Mientras él llenaba una segunda jeringuilla, Peace se dejó caer en el sillón y reclinó la cabeza con los ojos fijos en el techo y moviendo con fuerza un pie.

– Dáselo a Peace.

Sacudía los hombros y boqueaba, se revolvía en el sillón como al compás de una melodía, dejando caer pesadamente los brazos, riéndose como si aquello fuera lo más divertido del mundo.

Harteveld la observaba mientras preparaba la nueva dosis. Incluso en su nerviosa excitación conservaba suficiente sangre fría para tomarse su tiempo y disfrutar del momento.

En los últimos minutos, el aliento de la muerte realza la vida: solo una vez aquella chica había sido tan hermosa, así, desmadejada, tarareando bajito, tan sólo una vez: el día de su nacimiento. Ahora, iluminada por la suave luz de la cocina, recuperaba aquella misma esencia reflejada en ámbar.
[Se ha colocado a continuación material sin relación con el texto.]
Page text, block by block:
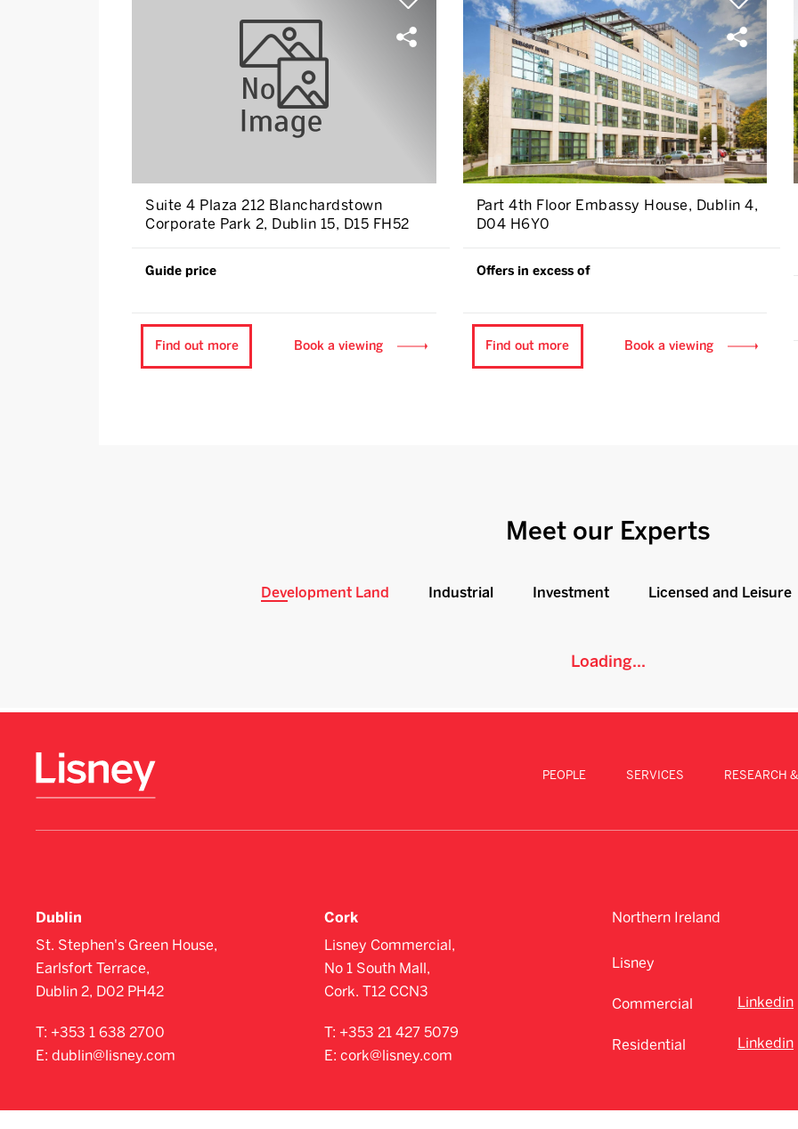
Suite 4 Plaza 212 Blanchardstown
Corporate Park 2, Dublin 15, D15 FH52
Guide price
Find out more Book a viewing
Part 4th Floor Embassy House, Dublin 4,
D04 H6Y0
Offers in excess of
Find out more Book a viewing
Meet our Experts
Development Land Industrial Investment Licensed and Leisure
Loading...
PEOPLE SERVICES RESEARCH
Dublin
St. Stephen's Green House,
Earlsfort Terrace,
Dublin 2, D02 PH42
T: +353 1 638 2700
E: dublin@lisney.com
Cork
Lisney Commercial,
No 1 South Mall,
Cork. T12 CCN3
T: +353 21 427 5079
E: cork@lisney.com
Northern Ireland
Lisney
Commercial
Residential
Linkedin
Linkedin
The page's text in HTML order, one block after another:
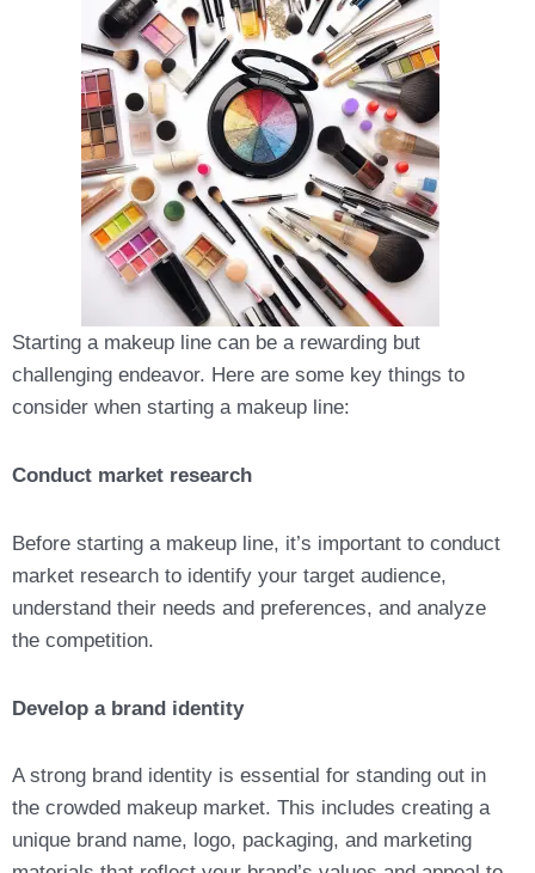
Starting a makeup line can be a rewarding but
challenging endeavor. Here are some key things to
consider when starting a makeup line:
Conduct market research
Before starting a makeup line, it’s important to conduct
market research to identify your target audience,
understand their needs and preferences, and analyze
the competition.
Develop a brand identity
A strong brand identity is essential for standing out in
the crowded makeup market. This includes creating a
unique brand name, logo, packaging, and marketing
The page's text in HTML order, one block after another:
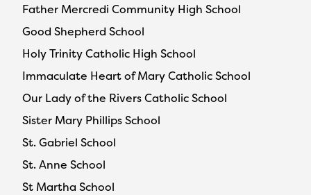
Father Mercredi Community High School
Good Shepherd School
Holy Trinity Catholic High School
Immaculate Heart of Mary Catholic School
Our Lady of the Rivers Catholic School
Sister Mary Phillips School
St. Gabriel School
St. Anne School
St Martha School
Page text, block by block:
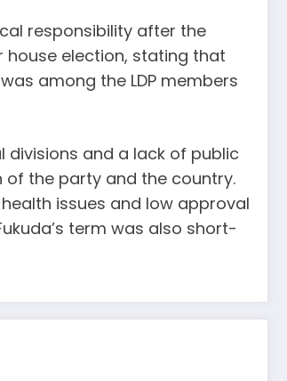
responsibility after the
election, stating that
among the LDP members
divisions and a lack of public
the party and the country.
issues and low approval
term was also short-
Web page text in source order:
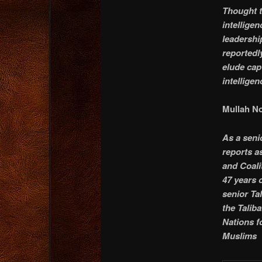
Thought
elude
Mullah
As a
reports
and
47 years
senior
the
Nations
Muslims
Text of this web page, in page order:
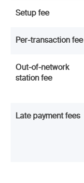
Setup fee
Per-transaction fee
Out-of-network
station fee
Late payment fees
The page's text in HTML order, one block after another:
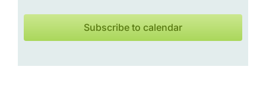
Subscribe to calendar
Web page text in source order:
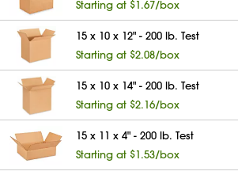
Starting at $1.67/box
15 x 10 x 12" - 200 lb. Test
Starting at $2.08/box
15 x 10 x 14" - 200 lb. Test
Starting at $2.16/box
15 x 11 x 4" - 200 lb. Test
Starting at $1.53/box
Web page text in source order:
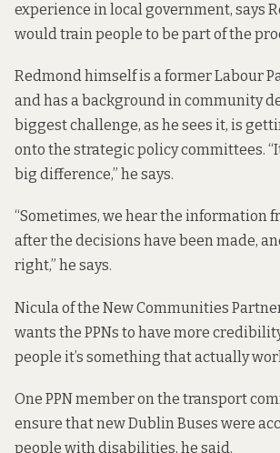
experience in local government, says
would train people to be part of the
Redmond himself is a former Labour
and has a background in community
biggest challenge, as he sees it, is
onto the strategic policy committees.
big difference,” he says.
“Sometimes, we hear the information
after the decisions have been made,
right,” he says.
Nicula of the New Communities
wants the PPNs to have more
people it’s something that actually
One PPN member on the transport
ensure that new Dublin Buses were
people with disabilities, he said.
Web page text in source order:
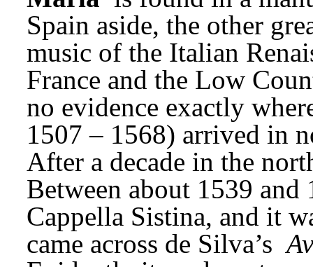
Spain aside, the other
music of the Italian
France and the Low
no evidence exactly
1507 – 1568) arrived in
After a decade in the
Between about 1539 and
Cappella Sistina, and it
came across de Silva’s
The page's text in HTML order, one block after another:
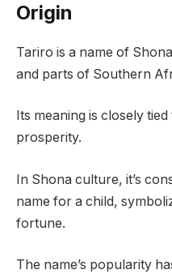
Origin
Tariro is a name of
and parts of Southern
Its meaning is closely
prosperity.
In Shona culture, it’s
name for a child,
fortune.
The name’s popularity
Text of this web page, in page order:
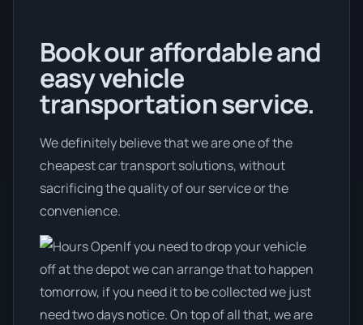
Book our affordable and
easy vehicle
transportation service.
We definitely believe that we are one of the
cheapest car transport solutions, without
sacrificing the quality of our service or the
convenience.
If you need to drop your vehicle
off at the depot we can arrange that to happen
tomorrow, if you need it to be collected we just
need two days notice. On top of all that, we are
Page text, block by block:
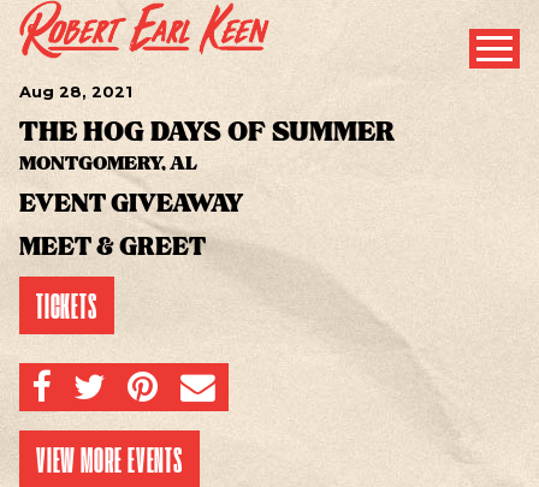
Aug 28, 2021
THE HOG DAYS OF SUMMER
MONTGOMERY, AL
EVENT GIVEAWAY
MEET & GREET
TICKETS
SHARE ON FACEBOOK
SHARE ON TWITTERSHARE ON PINTEREST
EMAIL
VIEW MORE EVENTS
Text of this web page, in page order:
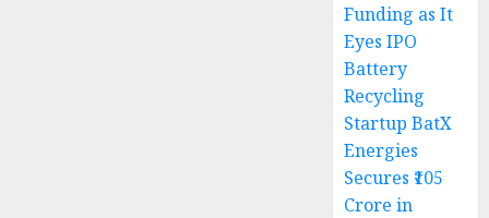
Funding as It
Eyes IPO
Battery
Recycling
Startup BatX
Energies
Secures ₹105
Crore in
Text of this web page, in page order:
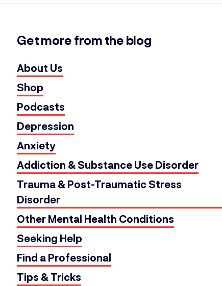
Get more from the blog
About Us
Shop
Podcasts
Depression
Anxiety
Addiction & Substance Use Disorder
Trauma & Post-Traumatic Stress
Disorder
Other Mental Health Conditions
Seeking Help
Find a Professional
Tips & Tricks
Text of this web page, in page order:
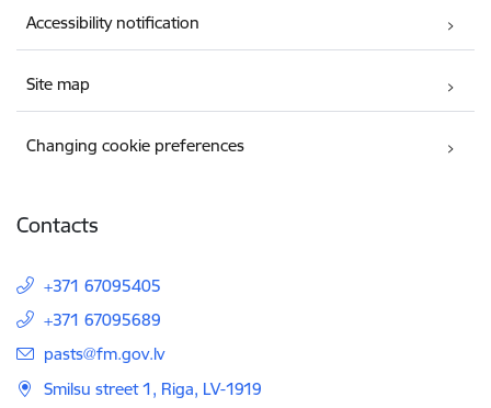
Accessibility notification
Site map
Changing cookie preferences
Contacts
+371 67095405
+371 67095689
E-mail:
pasts@fm.gov.lv
Smilsu street 1, Riga, LV-1919
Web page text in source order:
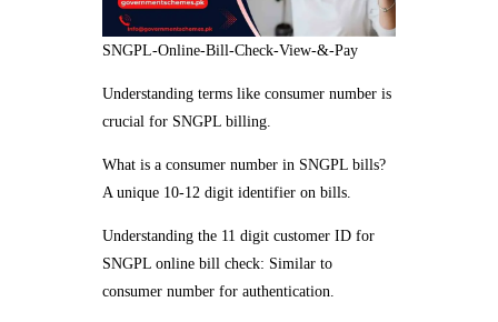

– Recógete el pelo, Peace -dijo lentamente para que su voz no temblara. Levántatelo y deja que me ponga aquí detrás. No sentirás nada.

Ella obedeció con los ojos vidriosos mirando hacia la ventana para ver su propio reflejo.

– ¿Qué es?

– Sólo heroína. Pero si te la metes de esta forma, volarás como nunca lo has hecho.

Una gota de sudor cayó de la frente de Harteveld sobre el sillón de cuero, pero no tembló. Una vez, una sola vez, le había salido mal. La chica no quería y había tenido que maniatarla de pies y manos y amordazarla con una toalla. Se había revuelto como un animal, pero era menuda y Harteveld había conseguido aprisionarla contra el suelo, ignorando la caliente orina que le salpicaba las pantorrillas, y clavarle la aguja entre las vértebras cervicales…

Peace cabeceó una sola vez. Fue su último movimiento.

Harteveld se apoyó contra la pared y empezó a temblar.

Dos noches después, Harteveld estaba sentado en la oscuridad con Peace envuelta en plástico transparente a sus pies. Ya había estado con él lo suficiente. Había llegado el momento de decirle adiós y de hacer lo que debía.

Buscó las llaves del Cobra y abrió la puerta del invernadero.